High Performing Study Start-Ups


Applied Clinical Trials

This study is grounded on the idea that in order to improve study startup performance, you must first be able to identify those key drivers of performance.

Related Articles: Cracking the Code on Study Start-Up

Study startup is the most challenging and important stage of any clinical trial. At the same time, study startup has the lowest performance scores and the greatest variation in performance compared to any of the other stages of clinical trials.1 For clinical study managers, the key to high performing studies is appropriate governance.2,3 That is, they should be able to track performance as the study progresses in order to appropriately manage performance.4  But of the hundreds of activities involved in starting a clinical trial, what are the key indicators of performance that a clinical study manager should use to know if the study startup is going well? This issue is important because clinical study managers worry about their “blind spots” or the innocuous issues that come back to undermine the trial. When a trial is outsourced, governance issues are magnified as clinical trial managers try to assess performance across operational boundaries.

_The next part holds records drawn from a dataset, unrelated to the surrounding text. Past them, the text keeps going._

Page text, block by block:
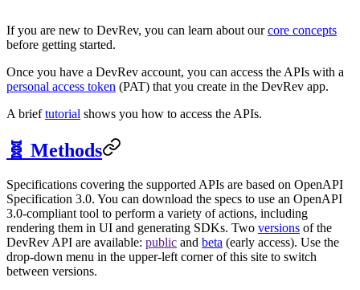
If you are new to DevRev, you can learn about ourcore concepts
before getting started.
Once you have a DevRev account, you can access the APIs with a
personal access token (PAT) that you create in the DevRev app.
A brieftutorial shows you how to access the APIs.
🧬 Methods
Specifications covering the supported APIs are based on OpenAPI
Specification 3.0. You can download the specs to use an OpenAPI
3.0-compliant tool to perform a variety of actions, including
rendering them in UI and generating SDKs. Two versions of the
DevRev API are available: public and beta (early access). Use the
drop-down menu in the upper-left corner of this site to switch
between versions.

CROs focus on study startup as well. They want to deliver high levels of performance on their contract, but may be unsure of what to emphasize in the flurry of startup activity. This decision is also made more complex by a myriad of clinical, financial, logistical, and commercial concerns. CROs need objective evidence of the key drivers of study startup in order to meet sponsor expectations and make rational service quality investments.

The central thesis of this paper is that, of all the variables involved in a study startup, we can identify the key drivers that have a disproportionate impact on study startup performance. The goal is to enhance the ability to enhance the effectiveness and efficiency of trial monitoring and governance and give clinical study managers a tool by which they can manage clinical trial performance.

How we did this research

In order to identify the key drivers of study startup, we took a two-stage approach to the research. We first conducted a series of interviews with experienced clinical trials managers to identify all of the drivers of study startup performance and then statistically examined the relationship of each driver to study startup performance in a survey. This research is part of the Clinical Trials Outsourcing Performance (C-TOP) study, an ongoing collaboration between Drexel University and CRO Analytics. The research was conducted under Drexel University IRB approval.

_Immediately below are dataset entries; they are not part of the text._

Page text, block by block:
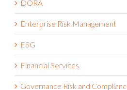
DORA
Enterprise Risk Management
ESG
Financial Services
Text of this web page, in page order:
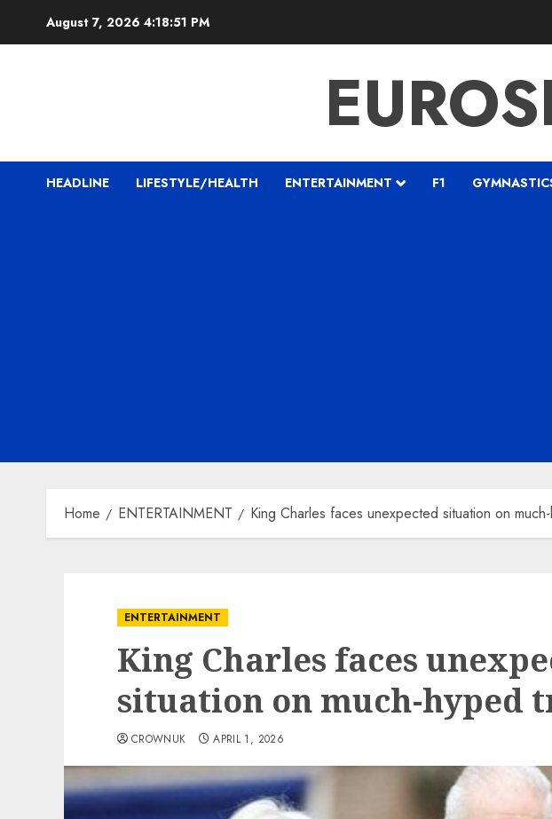
August 7, 2026 4:18:52 PM
HEADLINE LIFESTYLE/HEALTH ENTERTAINMENT F1
Home ENTERTAINMENT King Charles faces unexpected situation on
ENTERTAINMENT
King Charles faces
situation on much-
CROWNUK APRIL 1, 2026

For the first stage, we interviewed three dozen pharmaceutical and CRO executives with substantial experience in managing clinical trials. Each respondent was asked to identify the key drivers of clinical trial performance, why they thought it was important, and what actions by the clinical study team typically lead to success on that driver. The first key indicator mentioned by most of our respondents was the ability to adhere to operational timelines such as the project and operations plans, the study specific convention, forms and documents, regulatory submission, IT system setup, and the feasibility assessment.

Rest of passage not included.